--- START ---

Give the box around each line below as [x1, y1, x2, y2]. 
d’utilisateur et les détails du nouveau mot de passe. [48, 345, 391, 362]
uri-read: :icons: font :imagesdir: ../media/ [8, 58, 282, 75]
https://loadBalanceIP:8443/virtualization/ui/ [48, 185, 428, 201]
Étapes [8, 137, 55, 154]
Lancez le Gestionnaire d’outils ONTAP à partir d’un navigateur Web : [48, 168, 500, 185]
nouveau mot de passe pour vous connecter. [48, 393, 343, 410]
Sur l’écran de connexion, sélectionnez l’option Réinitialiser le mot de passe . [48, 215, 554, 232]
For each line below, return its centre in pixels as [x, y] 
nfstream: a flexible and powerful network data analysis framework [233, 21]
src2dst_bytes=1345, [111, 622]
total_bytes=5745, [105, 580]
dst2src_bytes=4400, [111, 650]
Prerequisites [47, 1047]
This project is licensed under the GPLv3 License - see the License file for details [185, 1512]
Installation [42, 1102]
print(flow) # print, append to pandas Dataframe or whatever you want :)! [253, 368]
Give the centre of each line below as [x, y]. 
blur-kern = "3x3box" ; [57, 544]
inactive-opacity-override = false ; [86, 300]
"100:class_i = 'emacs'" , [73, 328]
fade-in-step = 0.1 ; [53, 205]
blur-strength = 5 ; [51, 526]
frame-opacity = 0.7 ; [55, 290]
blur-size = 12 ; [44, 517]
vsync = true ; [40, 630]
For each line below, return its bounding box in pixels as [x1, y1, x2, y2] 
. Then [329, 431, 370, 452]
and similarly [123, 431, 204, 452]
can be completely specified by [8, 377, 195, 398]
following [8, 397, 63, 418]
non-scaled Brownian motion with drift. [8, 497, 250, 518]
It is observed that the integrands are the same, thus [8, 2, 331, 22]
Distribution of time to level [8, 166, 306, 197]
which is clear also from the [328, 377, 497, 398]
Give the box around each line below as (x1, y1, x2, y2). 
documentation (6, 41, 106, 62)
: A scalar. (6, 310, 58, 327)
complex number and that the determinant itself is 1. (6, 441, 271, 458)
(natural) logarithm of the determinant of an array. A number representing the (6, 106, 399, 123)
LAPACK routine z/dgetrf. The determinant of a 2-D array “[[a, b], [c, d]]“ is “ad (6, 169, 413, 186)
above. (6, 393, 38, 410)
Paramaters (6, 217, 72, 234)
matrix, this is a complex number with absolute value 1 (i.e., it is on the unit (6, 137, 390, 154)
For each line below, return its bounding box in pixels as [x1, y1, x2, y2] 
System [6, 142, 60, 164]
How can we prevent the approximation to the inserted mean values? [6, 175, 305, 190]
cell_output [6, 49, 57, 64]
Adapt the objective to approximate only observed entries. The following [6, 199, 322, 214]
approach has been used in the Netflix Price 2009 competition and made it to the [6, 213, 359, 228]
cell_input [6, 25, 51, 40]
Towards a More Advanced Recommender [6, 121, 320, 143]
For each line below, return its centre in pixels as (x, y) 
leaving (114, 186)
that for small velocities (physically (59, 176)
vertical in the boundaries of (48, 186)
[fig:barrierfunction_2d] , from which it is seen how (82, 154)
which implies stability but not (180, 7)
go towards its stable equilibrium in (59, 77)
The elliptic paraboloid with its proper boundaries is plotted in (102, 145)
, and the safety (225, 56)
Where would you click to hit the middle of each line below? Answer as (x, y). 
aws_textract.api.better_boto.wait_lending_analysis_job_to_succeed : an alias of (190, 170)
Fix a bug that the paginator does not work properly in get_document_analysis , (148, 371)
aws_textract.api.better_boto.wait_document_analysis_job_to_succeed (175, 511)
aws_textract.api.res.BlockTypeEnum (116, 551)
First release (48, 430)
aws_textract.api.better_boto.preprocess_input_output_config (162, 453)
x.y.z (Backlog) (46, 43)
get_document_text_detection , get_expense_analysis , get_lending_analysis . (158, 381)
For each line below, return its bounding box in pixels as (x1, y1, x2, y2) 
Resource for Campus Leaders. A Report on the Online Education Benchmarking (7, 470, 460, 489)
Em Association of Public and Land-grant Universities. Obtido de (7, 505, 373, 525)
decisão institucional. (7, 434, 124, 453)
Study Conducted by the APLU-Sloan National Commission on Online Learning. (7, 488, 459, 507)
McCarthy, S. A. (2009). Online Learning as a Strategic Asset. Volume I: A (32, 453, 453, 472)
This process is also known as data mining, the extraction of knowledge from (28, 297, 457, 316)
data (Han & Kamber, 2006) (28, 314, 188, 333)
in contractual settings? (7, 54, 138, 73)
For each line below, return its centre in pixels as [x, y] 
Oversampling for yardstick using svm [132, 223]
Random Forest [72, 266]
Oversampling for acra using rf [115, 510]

--- END ---

Copy the material above verbatim.

Give the box around each line below as [x1, y1, x2, y2]. 
d’utilisateur et les détails du nouveau mot de passe. [48, 345, 391, 362]
uri-read: :icons: font :imagesdir: ../media/ [8, 58, 282, 75]
https://loadBalanceIP:8443/virtualization/ui/ [48, 185, 428, 201]
Étapes [8, 137, 55, 154]
Lancez le Gestionnaire d’outils ONTAP à partir d’un navigateur Web : [48, 168, 500, 185]
nouveau mot de passe pour vous connecter. [48, 393, 343, 410]
Sur l’écran de connexion, sélectionnez l’option Réinitialiser le mot de passe . [48, 215, 554, 232]
For each line below, return its centre in pixels as [x, y] 
nfstream: a flexible and powerful network data analysis framework [233, 21]
src2dst_bytes=1345, [111, 622]
total_bytes=5745, [105, 580]
dst2src_bytes=4400, [111, 650]
Prerequisites [47, 1047]
This project is licensed under the GPLv3 License - see the License file for details [185, 1512]
Installation [42, 1102]
print(flow) # print, append to pandas Dataframe or whatever you want :)! [253, 368]
Give the centre of each line below as [x, y]. 
blur-kern = "3x3box" ; [57, 544]
inactive-opacity-override = false ; [86, 300]
"100:class_i = 'emacs'" , [73, 328]
fade-in-step = 0.1 ; [53, 205]
blur-strength = 5 ; [51, 526]
frame-opacity = 0.7 ; [55, 290]
blur-size = 12 ; [44, 517]
vsync = true ; [40, 630]
For each line below, return its bounding box in pixels as [x1, y1, x2, y2] 
. Then [329, 431, 370, 452]
and similarly [123, 431, 204, 452]
can be completely specified by [8, 377, 195, 398]
following [8, 397, 63, 418]
non-scaled Brownian motion with drift. [8, 497, 250, 518]
It is observed that the integrands are the same, thus [8, 2, 331, 22]
Distribution of time to level [8, 166, 306, 197]
which is clear also from the [328, 377, 497, 398]
Give the box around each line below as (x1, y1, x2, y2). 
documentation (6, 41, 106, 62)
: A scalar. (6, 310, 58, 327)
complex number and that the determinant itself is 1. (6, 441, 271, 458)
(natural) logarithm of the determinant of an array. A number representing the (6, 106, 399, 123)
LAPACK routine z/dgetrf. The determinant of a 2-D array “[[a, b], [c, d]]“ is “ad (6, 169, 413, 186)
above. (6, 393, 38, 410)
Paramaters (6, 217, 72, 234)
matrix, this is a complex number with absolute value 1 (i.e., it is on the unit (6, 137, 390, 154)
For each line below, return its bounding box in pixels as [x1, y1, x2, y2] 
System [6, 142, 60, 164]
How can we prevent the approximation to the inserted mean values? [6, 175, 305, 190]
cell_output [6, 49, 57, 64]
Adapt the objective to approximate only observed entries. The following [6, 199, 322, 214]
approach has been used in the Netflix Price 2009 competition and made it to the [6, 213, 359, 228]
cell_input [6, 25, 51, 40]
Towards a More Advanced Recommender [6, 121, 320, 143]
For each line below, return its centre in pixels as (x, y) 
leaving (114, 186)
that for small velocities (physically (59, 176)
vertical in the boundaries of (48, 186)
[fig:barrierfunction_2d] , from which it is seen how (82, 154)
which implies stability but not (180, 7)
go towards its stable equilibrium in (59, 77)
The elliptic paraboloid with its proper boundaries is plotted in (102, 145)
, and the safety (225, 56)
Where would you click to hit the middle of each line below? Answer as (x, y). 
aws_textract.api.better_boto.wait_lending_analysis_job_to_succeed : an alias of (190, 170)
Fix a bug that the paginator does not work properly in get_document_analysis , (148, 371)
aws_textract.api.better_boto.wait_document_analysis_job_to_succeed (175, 511)
aws_textract.api.res.BlockTypeEnum (116, 551)
First release (48, 430)
aws_textract.api.better_boto.preprocess_input_output_config (162, 453)
x.y.z (Backlog) (46, 43)
get_document_text_detection , get_expense_analysis , get_lending_analysis . (158, 381)
For each line below, return its bounding box in pixels as (x1, y1, x2, y2) 
Resource for Campus Leaders. A Report on the Online Education Benchmarking (7, 470, 460, 489)
Em Association of Public and Land-grant Universities. Obtido de (7, 505, 373, 525)
decisão institucional. (7, 434, 124, 453)
Study Conducted by the APLU-Sloan National Commission on Online Learning. (7, 488, 459, 507)
McCarthy, S. A. (2009). Online Learning as a Strategic Asset. Volume I: A (32, 453, 453, 472)
This process is also known as data mining, the extraction of knowledge from (28, 297, 457, 316)
data (Han & Kamber, 2006) (28, 314, 188, 333)
in contractual settings? (7, 54, 138, 73)
For each line below, return its centre in pixels as [x, y] 
Oversampling for yardstick using svm [132, 223]
Random Forest [72, 266]
Oversampling for acra using rf [115, 510]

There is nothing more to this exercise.